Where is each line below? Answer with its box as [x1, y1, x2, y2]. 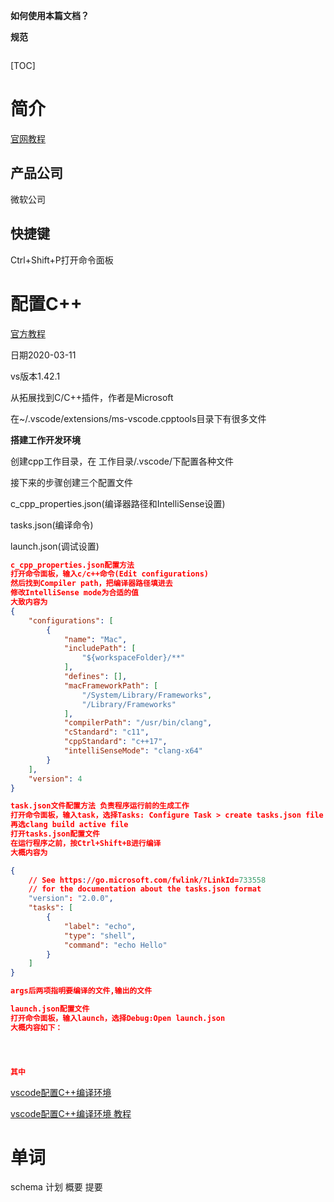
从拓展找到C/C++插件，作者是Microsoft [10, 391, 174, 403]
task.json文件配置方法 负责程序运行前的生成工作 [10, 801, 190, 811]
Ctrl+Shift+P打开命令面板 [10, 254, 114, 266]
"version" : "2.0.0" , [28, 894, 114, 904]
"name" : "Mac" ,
==
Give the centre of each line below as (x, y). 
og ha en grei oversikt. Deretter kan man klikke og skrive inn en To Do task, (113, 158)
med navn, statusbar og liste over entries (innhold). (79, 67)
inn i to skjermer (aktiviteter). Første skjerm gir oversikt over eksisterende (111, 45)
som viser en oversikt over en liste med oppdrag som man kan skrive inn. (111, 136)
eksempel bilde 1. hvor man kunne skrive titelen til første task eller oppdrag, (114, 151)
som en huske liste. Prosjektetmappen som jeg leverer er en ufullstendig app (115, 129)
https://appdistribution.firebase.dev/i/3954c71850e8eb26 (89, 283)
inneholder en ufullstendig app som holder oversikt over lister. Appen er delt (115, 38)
---
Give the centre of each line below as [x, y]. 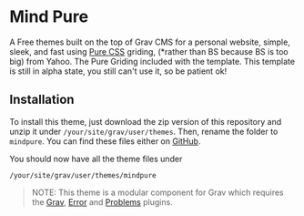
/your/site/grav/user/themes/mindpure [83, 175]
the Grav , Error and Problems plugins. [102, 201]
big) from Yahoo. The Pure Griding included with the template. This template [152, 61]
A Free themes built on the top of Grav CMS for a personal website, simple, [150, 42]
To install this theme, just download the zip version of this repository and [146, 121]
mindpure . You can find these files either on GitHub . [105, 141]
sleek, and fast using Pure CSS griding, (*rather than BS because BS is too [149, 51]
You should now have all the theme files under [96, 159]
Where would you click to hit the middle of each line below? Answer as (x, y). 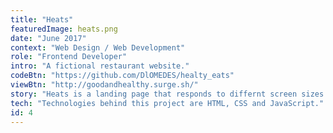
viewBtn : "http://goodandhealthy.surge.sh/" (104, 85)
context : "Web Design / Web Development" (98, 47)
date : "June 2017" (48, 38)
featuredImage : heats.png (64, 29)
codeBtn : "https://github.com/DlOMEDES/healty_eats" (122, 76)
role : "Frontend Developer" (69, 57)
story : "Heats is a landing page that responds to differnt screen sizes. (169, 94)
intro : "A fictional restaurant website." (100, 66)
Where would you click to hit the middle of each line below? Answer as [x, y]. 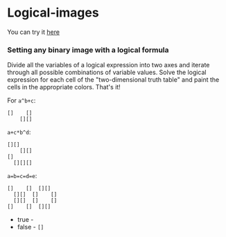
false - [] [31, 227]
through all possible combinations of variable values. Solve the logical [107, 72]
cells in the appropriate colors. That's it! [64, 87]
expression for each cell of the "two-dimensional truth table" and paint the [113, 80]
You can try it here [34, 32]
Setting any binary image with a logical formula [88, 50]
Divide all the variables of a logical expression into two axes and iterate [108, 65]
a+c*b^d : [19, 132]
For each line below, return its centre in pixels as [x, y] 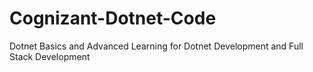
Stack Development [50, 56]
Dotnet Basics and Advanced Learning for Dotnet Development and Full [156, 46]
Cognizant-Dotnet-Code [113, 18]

→ WHAT IS EXPECTED:
Give back exactly, and solely, the section of the data above bounded by the line containing "a+c*b^d : [19, 132]" and the line containing "Cognizant-Dotnet-Code [113, 18]", both bounding lines included and pictures omitted.

→ RESULT OF THE EXERCISE:
a+c*b^d : [19, 132]
For each line below, return its centre in pixels as [x, y] 
Stack Development [50, 56]
Dotnet Basics and Advanced Learning for Dotnet Development and Full [156, 46]
Cognizant-Dotnet-Code [113, 18]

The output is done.